CONGRATS!!
SEE YOU IN TOKYO!!
I shudder and pocket my phone. Congratulations don’t feel right. Nothing feels right.
The tips of my fingers start to tingle, and my heart rate ticks up, my breathing coming short as the world closes in around me. I’ve only ever felt like this one other time: when Dr. Gupta first diagnosed my back pain as chronic and said I might have to give up gymnastics entirely.
Everything is catching up to me all at once, and I need to just not be here, to not have to go back in that house and face Dani or Emma or anyone. I take off, across the front yard and onto the sidewalk, sprinting as fast as I can down the street. I run like something is chasing me, but it’s nothing I can outpace, no matter how long my stride or how quick my feet.
I have no idea where I’m going. The only thing I’m familiar with is the walk from the house to the gym, and I flew past the gym without thinking, but I hear the roar of the waves in the distance and head in that direction. I run until the pounding in my temples and the burning in my chest are too much to take, and I skid to a halt at the edge of the beach, the sun just beginning to set in the distance.
Bending over at the waist, I try to catch my breath, but it’s impossible. My throat tightens, the bile rising out of my stomach, and I can’t control the spams pushing the vomit up and out onto the sidewalk.
There’s barely anything in my stomach, so it doesn’t last long, but I stay bent over, trying to even out my breathing like Janet taught me.
“Audrey?” a voice asks, laced with concern and a whole lot of questions.
It’s Leo.
It’s super embarrassing, but there’s nothing I can do. I hold up a hand, keeping him at a distance for a second while I shakily wipe the involuntary tears that leaked out of my eyes and then run my forearm over my mouth. I stand up gingerly, inhaling and then exhaling, letting out the breath with deliberate slowness.
When I turn to face him, he’s in his board shorts and a T-shirt, an old backpack slung over one shoulder and a surfboard under his other arm. His hair is still wet, tiny rivulets running down his neck and soaking the collar of his shirt.
“Hey,” I say finally, knowing there’s no sense in playing it cool.
He digs into his bag and comes away with a water bottle. I take it without a word, swishing the water around in my mouth then spitting it out. Another sip, and this time I swallow it down, soothing my burning throat.
“Are you okay?” he asks when I hand it back.
“I think … I think maybe I’m not,” I say, feeling my heart rate tick up again.
He studies me carefully for a moment and then another. “C’mon,” he says, nodding over his shoulder toward the beach.

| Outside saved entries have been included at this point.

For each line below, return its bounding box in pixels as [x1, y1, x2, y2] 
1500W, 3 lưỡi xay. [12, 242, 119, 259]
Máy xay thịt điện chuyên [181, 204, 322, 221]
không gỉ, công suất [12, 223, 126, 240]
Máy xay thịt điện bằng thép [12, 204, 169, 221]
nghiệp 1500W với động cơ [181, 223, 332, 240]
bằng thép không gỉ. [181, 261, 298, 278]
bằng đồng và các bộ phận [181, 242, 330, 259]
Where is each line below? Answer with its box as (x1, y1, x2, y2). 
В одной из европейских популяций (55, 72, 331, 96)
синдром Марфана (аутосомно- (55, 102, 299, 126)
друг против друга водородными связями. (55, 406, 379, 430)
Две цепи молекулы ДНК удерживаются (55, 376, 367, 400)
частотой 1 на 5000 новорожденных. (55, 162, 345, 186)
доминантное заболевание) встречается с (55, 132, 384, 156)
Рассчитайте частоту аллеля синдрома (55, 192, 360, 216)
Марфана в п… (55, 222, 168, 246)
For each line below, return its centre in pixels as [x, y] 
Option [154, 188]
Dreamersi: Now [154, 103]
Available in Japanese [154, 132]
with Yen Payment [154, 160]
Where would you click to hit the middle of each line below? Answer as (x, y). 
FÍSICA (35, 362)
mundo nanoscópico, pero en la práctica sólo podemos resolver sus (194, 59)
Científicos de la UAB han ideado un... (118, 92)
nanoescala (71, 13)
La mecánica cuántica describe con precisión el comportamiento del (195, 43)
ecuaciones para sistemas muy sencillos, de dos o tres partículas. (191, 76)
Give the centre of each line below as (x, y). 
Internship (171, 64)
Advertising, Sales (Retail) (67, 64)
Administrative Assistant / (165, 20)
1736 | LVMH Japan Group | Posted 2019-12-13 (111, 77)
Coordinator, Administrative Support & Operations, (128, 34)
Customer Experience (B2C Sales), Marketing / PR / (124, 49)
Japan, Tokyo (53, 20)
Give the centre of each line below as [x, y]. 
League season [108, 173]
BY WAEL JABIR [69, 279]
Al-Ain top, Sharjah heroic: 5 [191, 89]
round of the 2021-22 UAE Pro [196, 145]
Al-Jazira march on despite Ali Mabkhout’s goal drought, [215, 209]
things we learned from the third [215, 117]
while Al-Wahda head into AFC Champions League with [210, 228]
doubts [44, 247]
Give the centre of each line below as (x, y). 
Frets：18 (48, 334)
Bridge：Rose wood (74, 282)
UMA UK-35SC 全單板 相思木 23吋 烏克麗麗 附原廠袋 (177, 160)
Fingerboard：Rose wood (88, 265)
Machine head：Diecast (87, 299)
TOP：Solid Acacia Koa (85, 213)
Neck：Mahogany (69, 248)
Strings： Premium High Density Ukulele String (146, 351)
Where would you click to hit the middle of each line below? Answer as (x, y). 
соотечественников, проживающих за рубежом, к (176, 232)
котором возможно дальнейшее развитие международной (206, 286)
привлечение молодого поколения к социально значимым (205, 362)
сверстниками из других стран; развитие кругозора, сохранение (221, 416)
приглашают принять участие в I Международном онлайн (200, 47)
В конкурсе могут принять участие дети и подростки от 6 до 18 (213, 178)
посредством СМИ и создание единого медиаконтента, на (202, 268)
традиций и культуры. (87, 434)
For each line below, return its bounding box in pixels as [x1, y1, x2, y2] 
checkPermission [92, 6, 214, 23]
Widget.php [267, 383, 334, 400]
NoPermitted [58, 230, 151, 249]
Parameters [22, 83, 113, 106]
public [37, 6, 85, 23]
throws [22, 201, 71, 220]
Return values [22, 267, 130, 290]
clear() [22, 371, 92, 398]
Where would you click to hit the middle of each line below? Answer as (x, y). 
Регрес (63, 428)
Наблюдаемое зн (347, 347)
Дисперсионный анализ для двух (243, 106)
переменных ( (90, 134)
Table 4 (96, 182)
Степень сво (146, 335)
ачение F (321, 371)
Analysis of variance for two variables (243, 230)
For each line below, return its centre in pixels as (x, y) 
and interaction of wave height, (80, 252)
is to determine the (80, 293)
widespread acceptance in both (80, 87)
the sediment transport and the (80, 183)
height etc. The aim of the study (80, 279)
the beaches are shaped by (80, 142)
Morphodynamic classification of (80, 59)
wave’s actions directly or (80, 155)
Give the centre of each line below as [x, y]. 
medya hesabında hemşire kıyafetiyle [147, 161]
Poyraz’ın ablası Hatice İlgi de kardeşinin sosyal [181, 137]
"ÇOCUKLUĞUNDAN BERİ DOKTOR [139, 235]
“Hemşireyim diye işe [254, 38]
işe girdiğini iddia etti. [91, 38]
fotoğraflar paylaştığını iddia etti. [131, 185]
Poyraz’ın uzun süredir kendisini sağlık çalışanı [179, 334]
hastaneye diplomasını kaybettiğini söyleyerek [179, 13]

I don’t even hesitate. I just follow. When he reaches for my hand, I take it and let myself lean into him, our shoulders brushing, and he shifts his palm against mine, the pads of his fingers catching against my hard-earned calluses before he twines them together and squeezes gently, pulling me just a little bit closer as we walk.
I’ve missed him, which is dumb because I never actually had him to begin with, but that’s what it feels like: like I’ve found something I lost.

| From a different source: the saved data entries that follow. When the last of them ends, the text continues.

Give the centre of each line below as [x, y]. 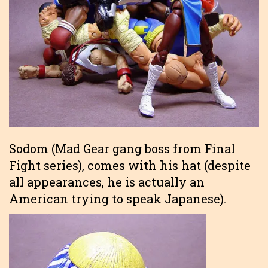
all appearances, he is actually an [107, 182]
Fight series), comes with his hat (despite [130, 165]
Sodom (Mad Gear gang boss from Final [122, 148]
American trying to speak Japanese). [118, 198]
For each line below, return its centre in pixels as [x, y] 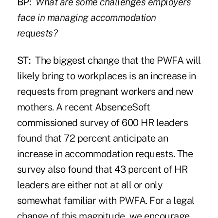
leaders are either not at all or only [90, 185]
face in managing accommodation [86, 18]
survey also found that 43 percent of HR [102, 170]
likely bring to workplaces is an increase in [106, 76]
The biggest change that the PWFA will [116, 61]
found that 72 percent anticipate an [92, 138]
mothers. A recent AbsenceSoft [83, 107]
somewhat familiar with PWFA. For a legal [106, 201]
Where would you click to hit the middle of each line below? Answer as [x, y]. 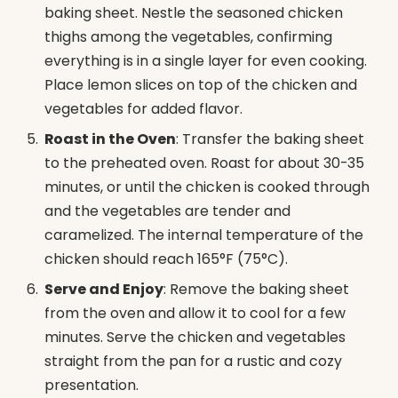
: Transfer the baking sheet [270, 139]
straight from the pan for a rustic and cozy [193, 362]
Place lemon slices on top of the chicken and [201, 85]
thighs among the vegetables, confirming [188, 37]
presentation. [92, 386]
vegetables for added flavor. [143, 109]
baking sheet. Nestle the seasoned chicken [194, 13]
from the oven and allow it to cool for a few [195, 314]
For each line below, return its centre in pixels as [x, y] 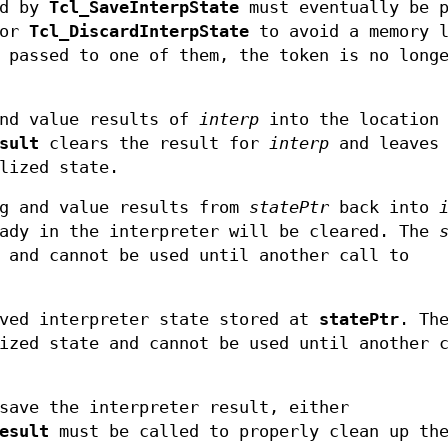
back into [384, 208]
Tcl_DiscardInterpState [139, 32]
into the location [349, 120]
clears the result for [154, 144]
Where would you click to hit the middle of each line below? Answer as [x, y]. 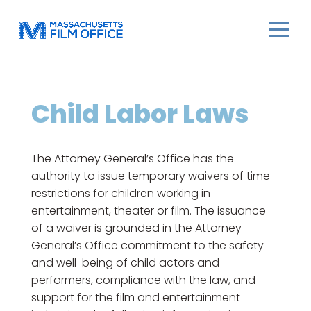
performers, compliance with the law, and [143, 280]
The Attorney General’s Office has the [132, 159]
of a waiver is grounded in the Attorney [136, 228]
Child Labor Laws [140, 114]
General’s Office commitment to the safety [147, 245]
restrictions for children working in [120, 193]
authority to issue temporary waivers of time [150, 176]
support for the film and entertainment [135, 297]
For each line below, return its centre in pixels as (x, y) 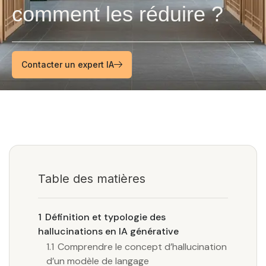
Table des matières (92, 179)
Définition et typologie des (105, 217)
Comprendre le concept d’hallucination (142, 247)
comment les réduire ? (118, 14)
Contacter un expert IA (68, 64)
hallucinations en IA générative (108, 231)
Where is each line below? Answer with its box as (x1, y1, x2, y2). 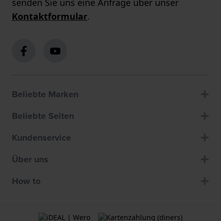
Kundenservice (12, 131, 71, 145)
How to (12, 175, 40, 188)
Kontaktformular (12, 10, 87, 23)
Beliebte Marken (12, 88, 78, 101)
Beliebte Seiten (12, 110, 74, 123)
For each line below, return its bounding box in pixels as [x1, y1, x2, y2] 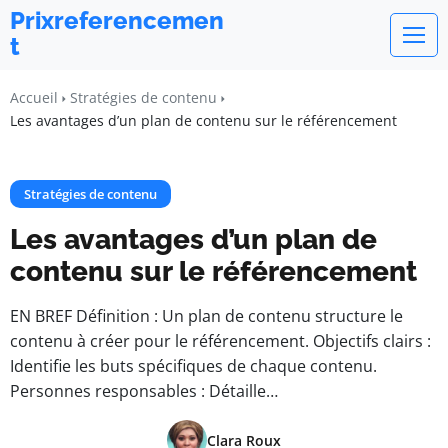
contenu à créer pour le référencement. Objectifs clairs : [10, 330, 431, 352]
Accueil [10, 88, 58, 107]
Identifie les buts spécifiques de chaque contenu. [10, 355, 377, 377]
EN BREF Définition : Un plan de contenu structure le [10, 305, 403, 327]
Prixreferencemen [10, 6, 224, 35]
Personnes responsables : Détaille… [10, 380, 278, 402]
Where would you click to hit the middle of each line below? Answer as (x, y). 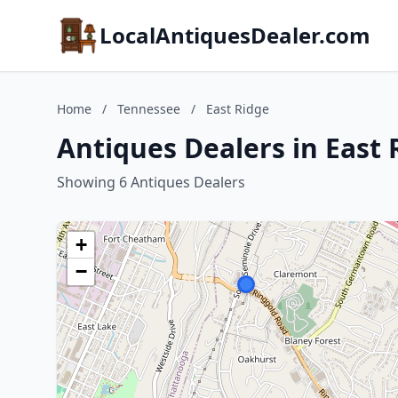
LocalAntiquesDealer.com (235, 35)
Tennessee (149, 109)
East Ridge (238, 109)
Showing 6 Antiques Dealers (151, 182)
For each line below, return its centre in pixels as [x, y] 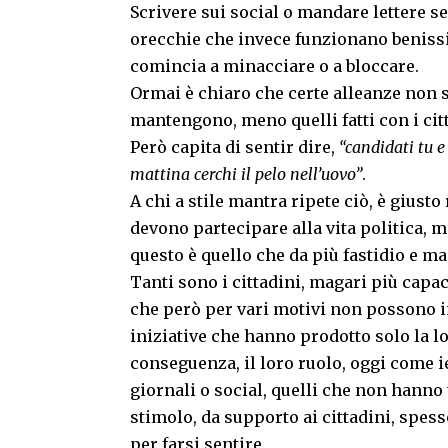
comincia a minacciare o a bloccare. [274, 66]
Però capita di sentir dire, [234, 147]
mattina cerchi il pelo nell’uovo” [246, 174]
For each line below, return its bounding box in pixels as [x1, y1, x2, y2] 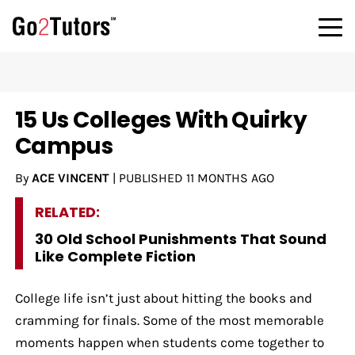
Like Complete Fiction [34, 246, 196, 266]
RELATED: [34, 201, 100, 222]
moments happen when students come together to [14, 334, 324, 350]
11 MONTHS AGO [185, 170, 274, 185]
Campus [14, 130, 113, 162]
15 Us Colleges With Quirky [14, 104, 307, 136]
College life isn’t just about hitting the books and [14, 289, 312, 306]
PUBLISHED [118, 170, 186, 185]
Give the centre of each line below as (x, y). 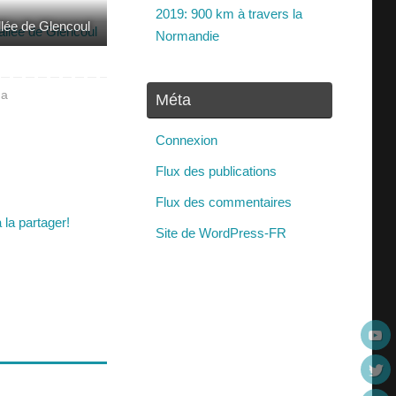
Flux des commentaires (224, 202)
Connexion (187, 141)
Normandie (187, 36)
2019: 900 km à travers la (229, 14)
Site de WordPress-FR (221, 233)
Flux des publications (216, 171)
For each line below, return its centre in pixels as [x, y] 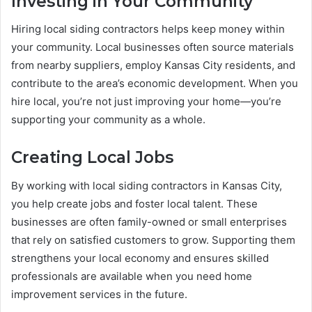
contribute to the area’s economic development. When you [155, 84]
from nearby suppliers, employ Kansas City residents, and [153, 65]
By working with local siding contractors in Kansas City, [147, 185]
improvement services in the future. [99, 294]
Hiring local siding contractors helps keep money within [148, 29]
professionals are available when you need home [132, 276]
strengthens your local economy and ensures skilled [140, 258]
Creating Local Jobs [92, 158]
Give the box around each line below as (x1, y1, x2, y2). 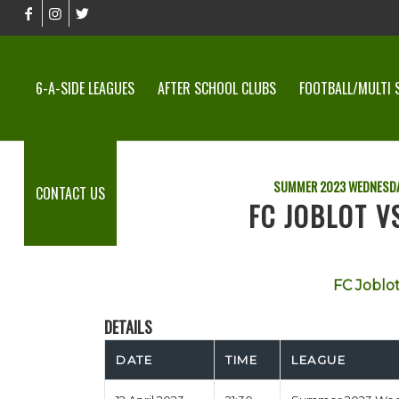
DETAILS (104, 315, 153, 338)
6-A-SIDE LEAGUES (35, 77, 134, 99)
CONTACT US (35, 183, 105, 204)
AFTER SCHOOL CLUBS (157, 77, 276, 99)
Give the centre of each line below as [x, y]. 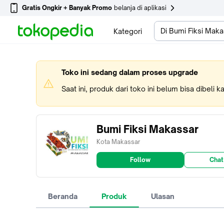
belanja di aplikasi [140, 8]
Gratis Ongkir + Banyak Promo [67, 8]
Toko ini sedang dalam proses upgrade [130, 72]
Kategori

There’s a gate up ahead, and when we reach it, Leo nods to the guy beside it, who opens it up for us. They slap hands quickly, snapping them apart the way boys do sometimes, and then he closes it behind us, turning to face the street again.
“Smooth,” I whisper, half giggling, and that feels normal. Like I didn’t just find out that I might have been the next victim of a serial sexual abuser, like I’m just hanging out at the beach with a guy. Like it’s all good.

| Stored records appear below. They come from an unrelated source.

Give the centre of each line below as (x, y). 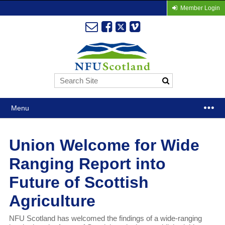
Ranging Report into (87, 164)
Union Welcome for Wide (104, 145)
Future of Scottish (79, 183)
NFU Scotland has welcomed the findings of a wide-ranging (105, 218)
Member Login (200, 8)
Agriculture (52, 201)
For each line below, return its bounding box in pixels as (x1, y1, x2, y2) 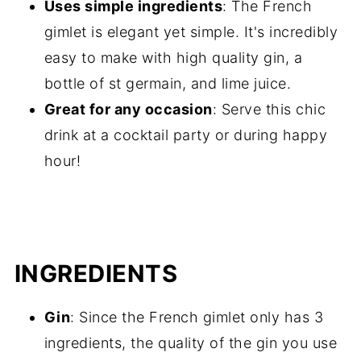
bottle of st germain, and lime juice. (44, 75, 292, 92)
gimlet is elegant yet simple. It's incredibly (44, 23, 338, 40)
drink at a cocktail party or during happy (44, 127, 328, 143)
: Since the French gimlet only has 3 (70, 309, 324, 326)
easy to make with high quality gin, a (44, 49, 303, 66)
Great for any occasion (44, 101, 213, 118)
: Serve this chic (212, 101, 326, 118)
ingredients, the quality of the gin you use (44, 334, 338, 351)
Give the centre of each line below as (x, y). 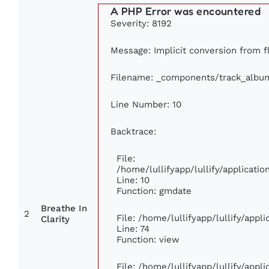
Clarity (55, 219)
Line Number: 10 (146, 104)
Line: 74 (133, 229)
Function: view (148, 240)
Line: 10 (133, 180)
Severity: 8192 (141, 23)
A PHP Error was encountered (186, 11)
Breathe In (64, 209)
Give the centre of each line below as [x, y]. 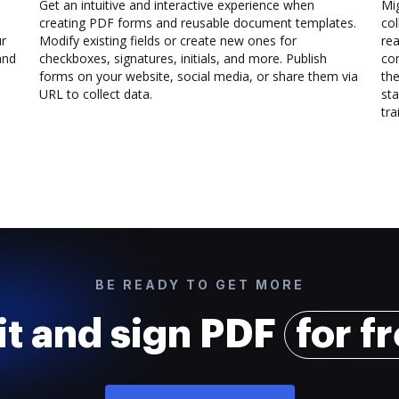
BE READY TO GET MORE [199, 285]
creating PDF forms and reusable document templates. [198, 23]
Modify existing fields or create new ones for [168, 41]
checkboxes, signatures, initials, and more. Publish [183, 58]
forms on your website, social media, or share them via [199, 76]
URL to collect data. [96, 94]
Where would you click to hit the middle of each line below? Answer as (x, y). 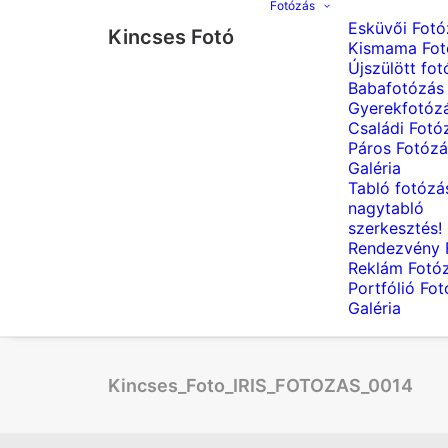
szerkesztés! (395, 228)
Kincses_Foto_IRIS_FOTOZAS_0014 (260, 385)
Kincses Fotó (171, 37)
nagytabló (386, 208)
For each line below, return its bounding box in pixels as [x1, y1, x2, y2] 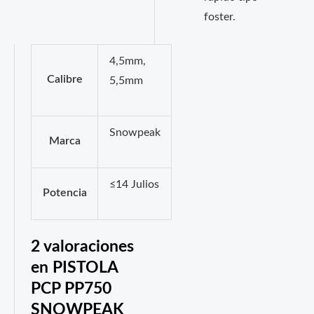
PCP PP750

Good enough to risk your spot on the team, Audrey?
I push away that thought. No one knows we’re here; my hair is down, and I’m not in a leotard. I’m virtually unrecognizable. Besides, what good is having a spot on the team if I’m an emotional wreck? I need to breathe, even for just a little while, and being around Leo helps.
“It’s the Del’s beach,” he says, nodding toward the huge white building, the Hotel del Coronado, looming next to us, the spires of its red roof blending in with the early evening sky, outlined by white lights, twinkling in the distance.
There are a few people milling around, mostly couples wandering near the shore, and there’s a family a few yards away with a fire going making s’mores, but when Leo sets down his surfboard and then lays out the towel from around his shoulders onto the sand, it feels entirely private, like the little patch of beach is ours alone.
Kicking off my sandals, I sit, looking out onto the water, the waves rolling in seemingly from nowhere.
“You want to talk about it?” he asks, settling beside me.
“They asked me to testify at the trial, I guess, eventually. I told them I would.”
“Okay,” he says, clearly not sure what that means, but he doesn’t push. I could kiss him for it.
“They think maybe … that maybe he was grooming me as his next victim or something. They said that his behavior matched what he’s done before.”